# 2010 S-works SL3 vs 2011 Tarmac Pro SL3



## mbnakron88 (Feb 12, 2009)

I have an opportunity to get a deal from my local bike shop. 

1. 2010 Specialized Tarmac SL3 with full Dura Ace 7900, Fizik Arione, Easton 90 Sl bar. I can get it for 5,000 without wheels. 

2. 2011 Specialized Tarmac SL3 Pro with the Sram Red package. It would be the stock set up from Specialized with the TPR brakes etc. I can get it for 4,200. 

I am not worried about the wheels as I have a set of Ksyrium Sl's and Zipp 808's already. 

I would really like the Sram Red group with the frame stiffness of the SL3, but I can't find one locally. My question to the forum is to see if anybody knows if the difference in stiffness between the two frames is significant or not? Is the price worth the difference? 

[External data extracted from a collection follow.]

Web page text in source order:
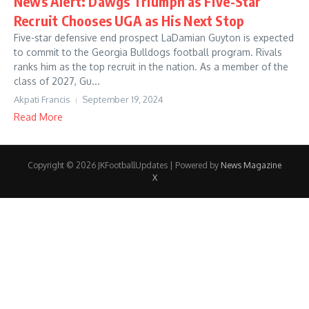
Recruit Chooses UGA as His Next Stop
Five-star defensive end prospect LaDamian Guyton is expected
to commit to the Georgia Bulldogs football program. Rivals
ranks him as the top recruit in the nation. As a member of the
class of 2027, Gu...
Akpati Francis September 19, 2024
Read More
Copyright © 2026 JKFootballUpdates | Powered by News Magazine
X
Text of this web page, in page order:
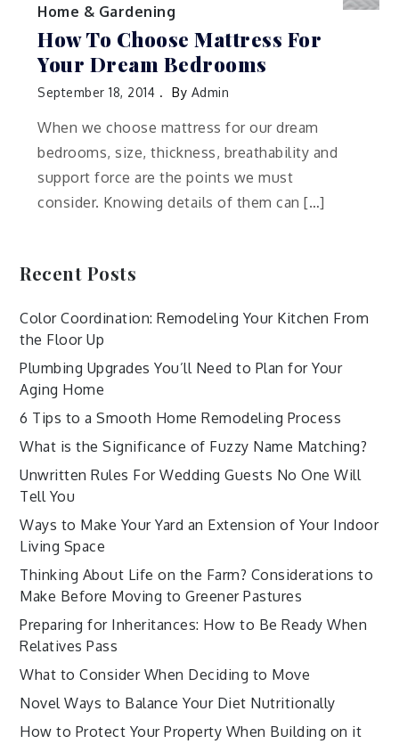
Home & Gardening
How To Choose Mattress For
Your Dream Bedrooms
September 18, 2014 By Admin
When we choose mattress for our dream
bedrooms, size, thickness, breathability and
support force are the points we must
consider. Knowing details of them can […]
Recent Posts
Color Coordination: Remodeling Your Kitchen From
the Floor Up
Plumbing Upgrades You’ll Need to Plan for Your
Aging Home
6 Tips to a Smooth Home Remodeling Process
What is the Significance of Fuzzy Name Matching?
Unwritten Rules For Wedding Guests No One Will
Tell You
Ways to Make Your Yard an Extension of Your Indoor
Living Space
Thinking About Life on the Farm? Considerations to
Make Before Moving to Greener Pastures
Preparing for Inheritances: How to Be Ready When
Relatives Pass
What to Consider When Deciding to Move
Novel Ways to Balance Your Diet Nutritionally
How to Protect Your Property When Building on it
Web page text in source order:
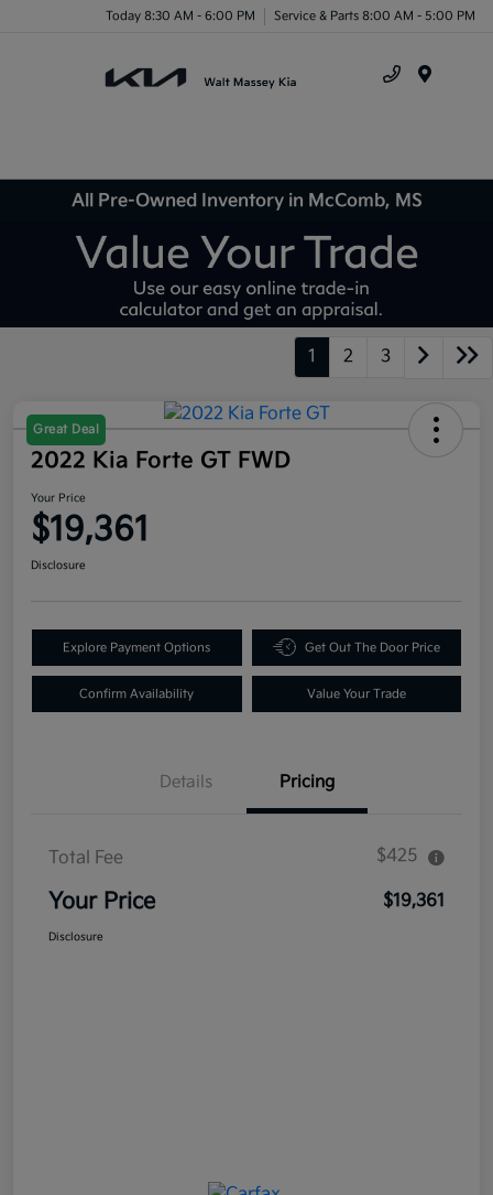
Today 8:30 AM - 6:00 PM Service & Parts 8:00 AM - 5:00 PM
All Pre-Owned Inventory in McComb, MS
1 2 3
Great Deal
2022 Kia Forte GT FWD
Your Price
$19,361
Disclosure
Explore Payment Options Get Out The Door Price
Confirm Availability Value Your Trade
Details Pricing
Total Fee $425
Your Price $19,361
Disclosure

Your feedback is appreciated.


----------



## rcjunkie3000 (Sep 5, 2009)

Here's a similar thread that discusses the 11R and 10R carbon differences and BB30 option.
http://forums.roadbikereview.com/showthread.php?t=237987


----------



## jnbrown (Dec 9, 2009)

I went through the same process and decided to go with the S-Works mainly because it is potentially better and the price difference wasn't that much for a frameset,. I also wanted the Specialized OSBB crankset and the only way to get it is on the S-Works frameset.
I did ride both the S-Works and Pro and thought the S-Works was better but the wheels, tires and roads were all different so it wan't definite. I think you buy S-Works for the features and not because you feel a difference on a test ride. It probably takes months of riding to appreciate the difference if there is one.


----------